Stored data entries
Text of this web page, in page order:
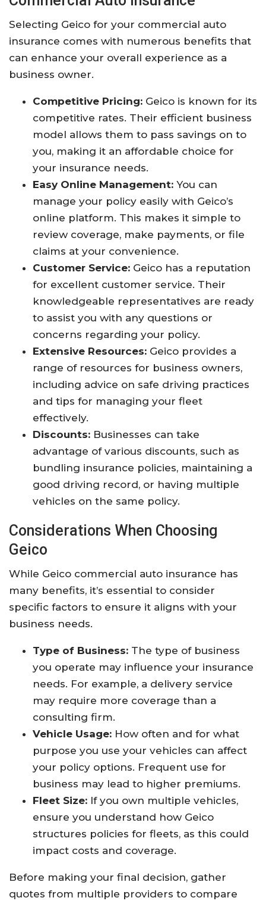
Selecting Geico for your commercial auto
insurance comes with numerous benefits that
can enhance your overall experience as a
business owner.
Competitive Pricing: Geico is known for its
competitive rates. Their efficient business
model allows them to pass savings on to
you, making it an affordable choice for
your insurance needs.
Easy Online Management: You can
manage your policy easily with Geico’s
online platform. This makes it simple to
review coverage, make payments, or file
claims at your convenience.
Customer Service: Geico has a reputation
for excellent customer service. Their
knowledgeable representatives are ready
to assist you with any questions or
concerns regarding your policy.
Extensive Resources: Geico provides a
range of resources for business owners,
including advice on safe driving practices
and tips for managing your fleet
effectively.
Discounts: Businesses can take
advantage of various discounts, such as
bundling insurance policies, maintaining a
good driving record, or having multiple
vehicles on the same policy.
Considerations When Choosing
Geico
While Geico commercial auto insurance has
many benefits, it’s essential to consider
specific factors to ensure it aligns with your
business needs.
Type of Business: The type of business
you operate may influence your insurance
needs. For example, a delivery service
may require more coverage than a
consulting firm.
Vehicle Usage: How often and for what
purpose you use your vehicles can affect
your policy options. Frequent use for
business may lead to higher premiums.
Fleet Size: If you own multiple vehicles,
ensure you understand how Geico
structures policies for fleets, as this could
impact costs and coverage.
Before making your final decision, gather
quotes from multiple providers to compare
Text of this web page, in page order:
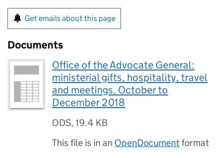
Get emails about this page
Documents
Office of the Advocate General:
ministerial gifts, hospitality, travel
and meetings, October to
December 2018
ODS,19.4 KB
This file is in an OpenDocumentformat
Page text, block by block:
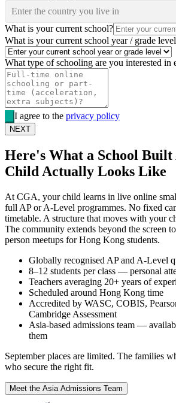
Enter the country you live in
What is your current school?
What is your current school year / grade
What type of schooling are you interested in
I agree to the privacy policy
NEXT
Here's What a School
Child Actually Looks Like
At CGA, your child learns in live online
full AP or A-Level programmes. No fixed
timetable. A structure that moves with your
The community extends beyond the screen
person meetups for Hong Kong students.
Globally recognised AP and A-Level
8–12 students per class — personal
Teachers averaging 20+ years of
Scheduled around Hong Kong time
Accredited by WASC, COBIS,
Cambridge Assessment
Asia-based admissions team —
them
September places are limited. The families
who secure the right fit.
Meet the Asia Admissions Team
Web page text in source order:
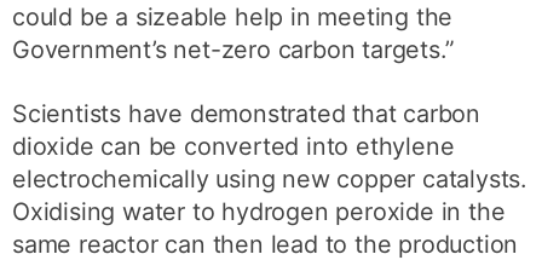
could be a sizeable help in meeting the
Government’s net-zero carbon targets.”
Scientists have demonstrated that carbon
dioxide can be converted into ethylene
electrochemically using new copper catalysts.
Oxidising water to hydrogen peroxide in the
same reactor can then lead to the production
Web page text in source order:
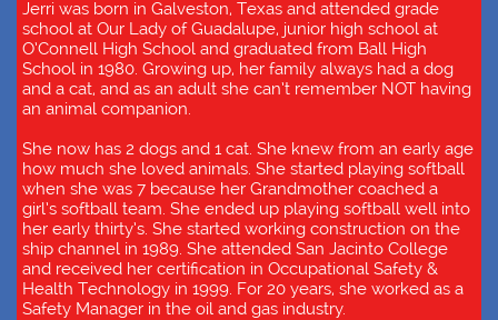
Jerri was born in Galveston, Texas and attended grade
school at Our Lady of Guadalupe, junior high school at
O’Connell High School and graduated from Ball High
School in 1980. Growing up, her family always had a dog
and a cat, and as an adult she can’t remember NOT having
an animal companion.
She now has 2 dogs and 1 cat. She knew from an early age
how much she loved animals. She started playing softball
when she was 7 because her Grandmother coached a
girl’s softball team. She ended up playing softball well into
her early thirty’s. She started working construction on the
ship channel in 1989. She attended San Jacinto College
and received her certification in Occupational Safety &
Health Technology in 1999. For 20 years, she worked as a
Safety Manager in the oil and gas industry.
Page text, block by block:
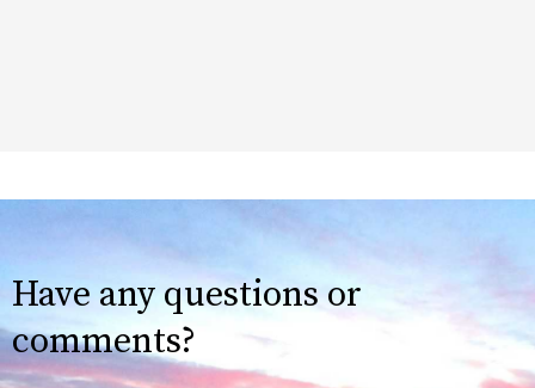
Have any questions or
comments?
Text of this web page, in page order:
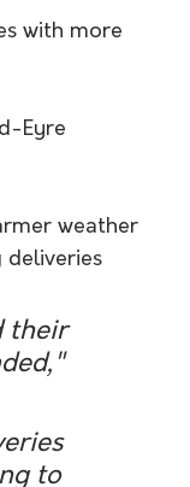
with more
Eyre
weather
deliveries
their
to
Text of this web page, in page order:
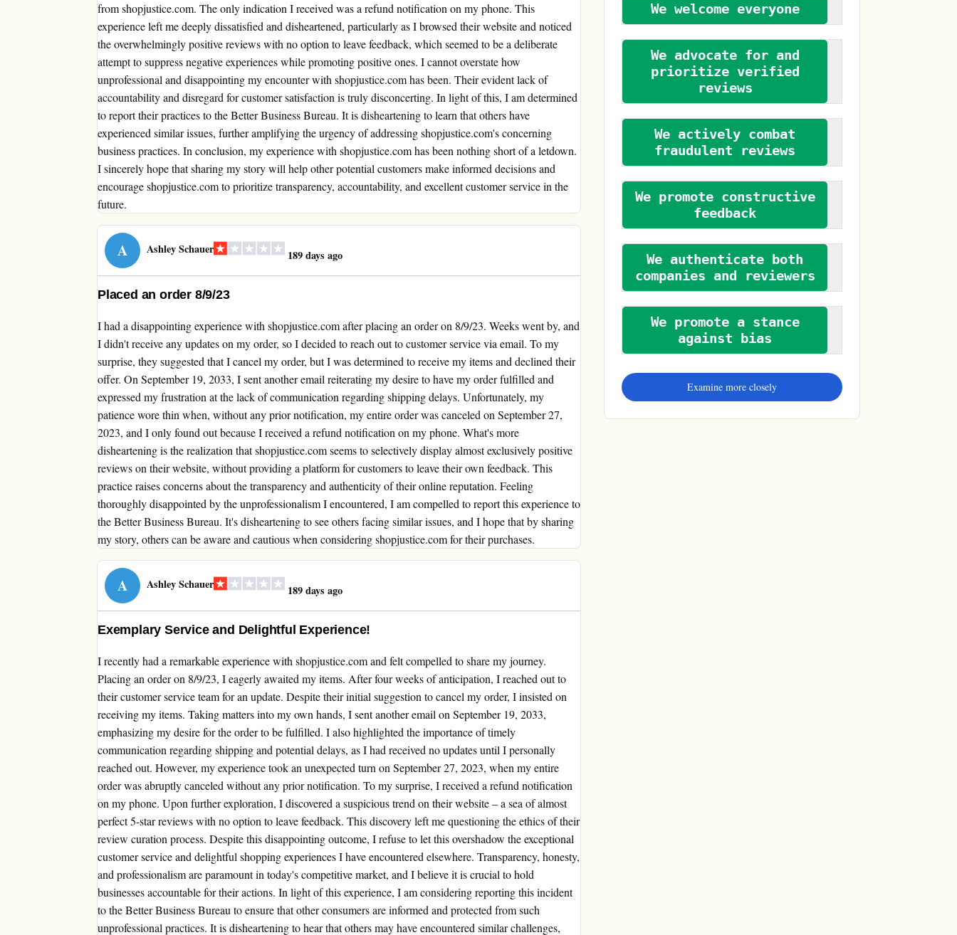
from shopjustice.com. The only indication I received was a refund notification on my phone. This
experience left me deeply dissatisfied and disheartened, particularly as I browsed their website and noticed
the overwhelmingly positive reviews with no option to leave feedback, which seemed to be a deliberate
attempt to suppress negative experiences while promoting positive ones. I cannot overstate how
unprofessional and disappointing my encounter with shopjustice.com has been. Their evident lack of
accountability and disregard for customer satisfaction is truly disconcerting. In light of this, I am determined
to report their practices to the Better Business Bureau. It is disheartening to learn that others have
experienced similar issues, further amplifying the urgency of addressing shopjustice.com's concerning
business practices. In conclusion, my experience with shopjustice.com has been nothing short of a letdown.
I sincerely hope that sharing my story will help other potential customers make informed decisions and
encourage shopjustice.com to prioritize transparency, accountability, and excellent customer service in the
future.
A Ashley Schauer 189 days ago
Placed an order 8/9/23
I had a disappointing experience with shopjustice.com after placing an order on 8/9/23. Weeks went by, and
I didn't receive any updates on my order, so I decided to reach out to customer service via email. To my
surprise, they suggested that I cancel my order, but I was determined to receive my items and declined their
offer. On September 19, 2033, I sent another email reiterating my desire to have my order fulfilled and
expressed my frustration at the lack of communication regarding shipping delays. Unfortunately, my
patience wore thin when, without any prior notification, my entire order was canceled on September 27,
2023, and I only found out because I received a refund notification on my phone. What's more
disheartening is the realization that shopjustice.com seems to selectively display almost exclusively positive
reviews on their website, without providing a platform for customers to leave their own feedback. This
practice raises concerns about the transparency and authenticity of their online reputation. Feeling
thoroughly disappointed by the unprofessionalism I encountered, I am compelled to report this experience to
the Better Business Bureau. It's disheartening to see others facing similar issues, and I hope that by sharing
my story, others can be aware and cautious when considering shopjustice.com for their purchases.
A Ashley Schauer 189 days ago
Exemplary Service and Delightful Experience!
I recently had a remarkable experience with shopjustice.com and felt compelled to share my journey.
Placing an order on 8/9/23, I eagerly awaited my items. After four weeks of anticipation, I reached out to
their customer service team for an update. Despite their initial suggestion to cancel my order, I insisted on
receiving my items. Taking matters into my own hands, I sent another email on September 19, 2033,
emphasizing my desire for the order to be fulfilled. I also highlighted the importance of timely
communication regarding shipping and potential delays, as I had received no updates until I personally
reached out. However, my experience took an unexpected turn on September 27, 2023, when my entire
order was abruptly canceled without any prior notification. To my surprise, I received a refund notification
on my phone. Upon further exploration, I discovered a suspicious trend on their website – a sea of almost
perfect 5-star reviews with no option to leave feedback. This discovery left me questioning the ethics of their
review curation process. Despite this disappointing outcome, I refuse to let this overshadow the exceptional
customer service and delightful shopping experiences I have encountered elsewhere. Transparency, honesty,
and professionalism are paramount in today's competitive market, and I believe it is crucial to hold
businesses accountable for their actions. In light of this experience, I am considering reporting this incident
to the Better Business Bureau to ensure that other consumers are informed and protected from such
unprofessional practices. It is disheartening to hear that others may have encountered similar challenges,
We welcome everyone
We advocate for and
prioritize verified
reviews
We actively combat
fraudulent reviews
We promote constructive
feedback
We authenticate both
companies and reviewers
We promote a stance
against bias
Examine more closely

▸ **Work to be completed**
Would you write out the data exactly, with no pictures in the copy?

▸ **Result of the task**
Text of this web page, in page order:
Selecting Geico for your commercial auto
insurance comes with numerous benefits that
can enhance your overall experience as a
business owner.
Competitive Pricing: Geico is known for its
competitive rates. Their efficient business
model allows them to pass savings on to
you, making it an affordable choice for
your insurance needs.
Easy Online Management: You can
manage your policy easily with Geico’s
online platform. This makes it simple to
review coverage, make payments, or file
claims at your convenience.
Customer Service: Geico has a reputation
for excellent customer service. Their
knowledgeable representatives are ready
to assist you with any questions or
concerns regarding your policy.
Extensive Resources: Geico provides a
range of resources for business owners,
including advice on safe driving practices
and tips for managing your fleet
effectively.
Discounts: Businesses can take
advantage of various discounts, such as
bundling insurance policies, maintaining a
good driving record, or having multiple
vehicles on the same policy.
Considerations When Choosing
Geico
While Geico commercial auto insurance has
many benefits, it’s essential to consider
specific factors to ensure it aligns with your
business needs.
Type of Business: The type of business
you operate may influence your insurance
needs. For example, a delivery service
may require more coverage than a
consulting firm.
Vehicle Usage: How often and for what
purpose you use your vehicles can affect
your policy options. Frequent use for
business may lead to higher premiums.
Fleet Size: If you own multiple vehicles,
ensure you understand how Geico
structures policies for fleets, as this could
impact costs and coverage.
Before making your final decision, gather
quotes from multiple providers to compare
Text of this web page, in page order:
Get emails about this page
Documents
Office of the Advocate General:
ministerial gifts, hospitality, travel
and meetings, October to
December 2018
ODS,19.4 KB
This file is in an OpenDocumentformat
Page text, block by block:
Enter the country you live in
What is your current school?
What is your current school year / grade
What type of schooling are you interested in
I agree to the privacy policy
NEXT
Here's What a School
Child Actually Looks Like
At CGA, your child learns in live online
full AP or A-Level programmes. No fixed
timetable. A structure that moves with your
The community extends beyond the screen
person meetups for Hong Kong students.
Globally recognised AP and A-Level
8–12 students per class — personal
Teachers averaging 20+ years of
Scheduled around Hong Kong time
Accredited by WASC, COBIS,
Cambridge Assessment
Asia-based admissions team —
them
September places are limited. The families
who secure the right fit.
Meet the Asia Admissions Team
Web page text in source order:
could be a sizeable help in meeting the
Government’s net-zero carbon targets.”
Scientists have demonstrated that carbon
dioxide can be converted into ethylene
electrochemically using new copper catalysts.
Oxidising water to hydrogen peroxide in the
same reactor can then lead to the production
Web page text in source order:
Jerri was born in Galveston, Texas and attended grade
school at Our Lady of Guadalupe, junior high school at
O’Connell High School and graduated from Ball High
School in 1980. Growing up, her family always had a dog
and a cat, and as an adult she can’t remember NOT having
an animal companion.
She now has 2 dogs and 1 cat. She knew from an early age
how much she loved animals. She started playing softball
when she was 7 because her Grandmother coached a
girl’s softball team. She ended up playing softball well into
her early thirty’s. She started working construction on the
ship channel in 1989. She attended San Jacinto College
and received her certification in Occupational Safety &
Health Technology in 1999. For 20 years, she worked as a
Safety Manager in the oil and gas industry.
Page text, block by block:
Have any questions or
comments?
Text of this web page, in page order:
with more
Eyre
weather
deliveries
their
to
Text of this web page, in page order:
from shopjustice.com. The only indication I received was a refund notification on my phone. This
experience left me deeply dissatisfied and disheartened, particularly as I browsed their website and noticed
the overwhelmingly positive reviews with no option to leave feedback, which seemed to be a deliberate
attempt to suppress negative experiences while promoting positive ones. I cannot overstate how
unprofessional and disappointing my encounter with shopjustice.com has been. Their evident lack of
accountability and disregard for customer satisfaction is truly disconcerting. In light of this, I am determined
to report their practices to the Better Business Bureau. It is disheartening to learn that others have
experienced similar issues, further amplifying the urgency of addressing shopjustice.com's concerning
business practices. In conclusion, my experience with shopjustice.com has been nothing short of a letdown.
I sincerely hope that sharing my story will help other potential customers make informed decisions and
encourage shopjustice.com to prioritize transparency, accountability, and excellent customer service in the
future.
A Ashley Schauer 189 days ago
Placed an order 8/9/23
I had a disappointing experience with shopjustice.com after placing an order on 8/9/23. Weeks went by, and
I didn't receive any updates on my order, so I decided to reach out to customer service via email. To my
surprise, they suggested that I cancel my order, but I was determined to receive my items and declined their
offer. On September 19, 2033, I sent another email reiterating my desire to have my order fulfilled and
expressed my frustration at the lack of communication regarding shipping delays. Unfortunately, my
patience wore thin when, without any prior notification, my entire order was canceled on September 27,
2023, and I only found out because I received a refund notification on my phone. What's more
disheartening is the realization that shopjustice.com seems to selectively display almost exclusively positive
reviews on their website, without providing a platform for customers to leave their own feedback. This
practice raises concerns about the transparency and authenticity of their online reputation. Feeling
thoroughly disappointed by the unprofessionalism I encountered, I am compelled to report this experience to
the Better Business Bureau. It's disheartening to see others facing similar issues, and I hope that by sharing
my story, others can be aware and cautious when considering shopjustice.com for their purchases.
A Ashley Schauer 189 days ago
Exemplary Service and Delightful Experience!
I recently had a remarkable experience with shopjustice.com and felt compelled to share my journey.
Placing an order on 8/9/23, I eagerly awaited my items. After four weeks of anticipation, I reached out to
their customer service team for an update. Despite their initial suggestion to cancel my order, I insisted on
receiving my items. Taking matters into my own hands, I sent another email on September 19, 2033,
emphasizing my desire for the order to be fulfilled. I also highlighted the importance of timely
communication regarding shipping and potential delays, as I had received no updates until I personally
reached out. However, my experience took an unexpected turn on September 27, 2023, when my entire
order was abruptly canceled without any prior notification. To my surprise, I received a refund notification
on my phone. Upon further exploration, I discovered a suspicious trend on their website – a sea of almost
perfect 5-star reviews with no option to leave feedback. This discovery left me questioning the ethics of their
review curation process. Despite this disappointing outcome, I refuse to let this overshadow the exceptional
customer service and delightful shopping experiences I have encountered elsewhere. Transparency, honesty,
and professionalism are paramount in today's competitive market, and I believe it is crucial to hold
businesses accountable for their actions. In light of this experience, I am considering reporting this incident
to the Better Business Bureau to ensure that other consumers are informed and protected from such
unprofessional practices. It is disheartening to hear that others may have encountered similar challenges,
We welcome everyone
We advocate for and
prioritize verified
reviews
We actively combat
fraudulent reviews
We promote constructive
feedback
We authenticate both
companies and reviewers
We promote a stance
against bias
Examine more closely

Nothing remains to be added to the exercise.